Als water schaars wordt, gaat de kwaliteit ervan vaak achteruit
Droogte en hittegolven veroorzaken grote economische schade. Om waterschaarste te verminderen pleit hydroloog Michelle van Vliet voor een beter begrip van de wisselwerking tussen waterkwaliteit en watergebruik.
Waterschaarste is meer dan alleen een fysiek gebrek aan water. De groeiende waterschaarste heeft drie oorzaken: een afnemende beschikbaarheid van water, een toenemend watergebruik en een verslechtering van de waterkwaliteit, waardoor het ongeschikt is voor bepaalde toepassingen of functies. Droogtes en hittegolven zijn bijzonder kritiek omdat ze een versterkende invloed hebben op alle drie deze oorzaken.

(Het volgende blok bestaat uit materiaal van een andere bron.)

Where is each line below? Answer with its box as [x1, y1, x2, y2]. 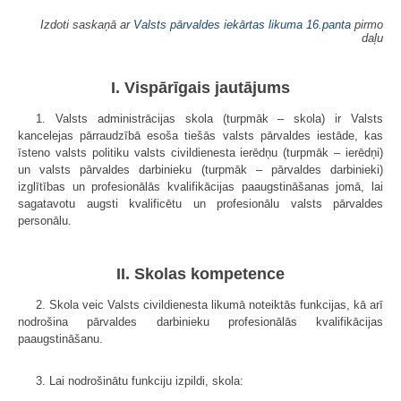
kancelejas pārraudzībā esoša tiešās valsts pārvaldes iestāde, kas [18, 128, 383, 142]
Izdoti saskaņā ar [40, 17, 133, 31]
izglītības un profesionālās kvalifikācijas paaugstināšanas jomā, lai [18, 179, 383, 193]
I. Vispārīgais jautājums [111, 78, 290, 97]
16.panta [306, 17, 351, 31]
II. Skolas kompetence [116, 265, 285, 284]
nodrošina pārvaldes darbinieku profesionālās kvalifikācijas [18, 315, 383, 329]
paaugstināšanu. [18, 332, 103, 346]
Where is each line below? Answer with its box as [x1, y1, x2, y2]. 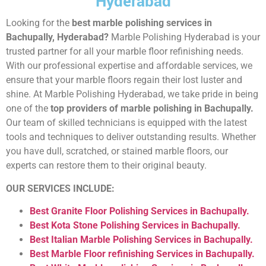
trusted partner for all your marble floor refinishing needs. [6, 46, 243, 58]
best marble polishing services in [72, 17, 212, 29]
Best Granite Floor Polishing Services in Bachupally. [30, 205, 249, 217]
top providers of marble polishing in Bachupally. [50, 103, 254, 115]
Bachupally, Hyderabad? [6, 31, 109, 43]
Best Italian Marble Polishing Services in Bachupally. [30, 233, 253, 245]
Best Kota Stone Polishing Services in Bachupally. [30, 219, 240, 231]
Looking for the [6, 17, 72, 29]
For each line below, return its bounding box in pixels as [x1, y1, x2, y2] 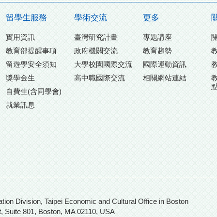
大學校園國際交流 [74, 60, 133, 69]
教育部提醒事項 [5, 46, 57, 55]
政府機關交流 [74, 46, 118, 55]
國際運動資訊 [142, 60, 186, 69]
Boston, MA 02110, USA [38, 207, 115, 216]
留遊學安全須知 [5, 60, 57, 69]
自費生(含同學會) [5, 87, 62, 96]
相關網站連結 [142, 74, 186, 82]
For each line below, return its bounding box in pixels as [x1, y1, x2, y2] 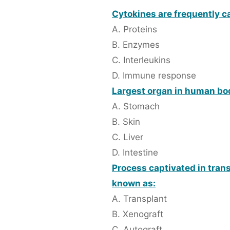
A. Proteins [112, 24, 157, 35]
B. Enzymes [112, 40, 160, 50]
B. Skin [112, 117, 140, 127]
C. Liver [112, 132, 143, 143]
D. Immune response [112, 70, 196, 81]
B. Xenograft [112, 209, 163, 220]
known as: [112, 178, 156, 189]
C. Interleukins [112, 55, 170, 66]

Elk van deze drie componenten draagt alleen al op zichzelf bij aan waterschaarste, maar ze doen dat ook nog eens samen door op elkaar in te werken. Een verminderde beschikbaarheid van water tijdens een droogte verhoogt bijvoorbeeld direct de waterschaarste, maar ook indirect omdat er minder water beschikbaar is om potentiële verontreinigende stoffen te verdunnen, wat weer leidt tot een verslechtering van de waterkwaliteit. Zo zien we bijvoorbeeld een toename in het zoutgehalte bij droogte, met als gevolg een beperking van het gebruik van irrigatiewater.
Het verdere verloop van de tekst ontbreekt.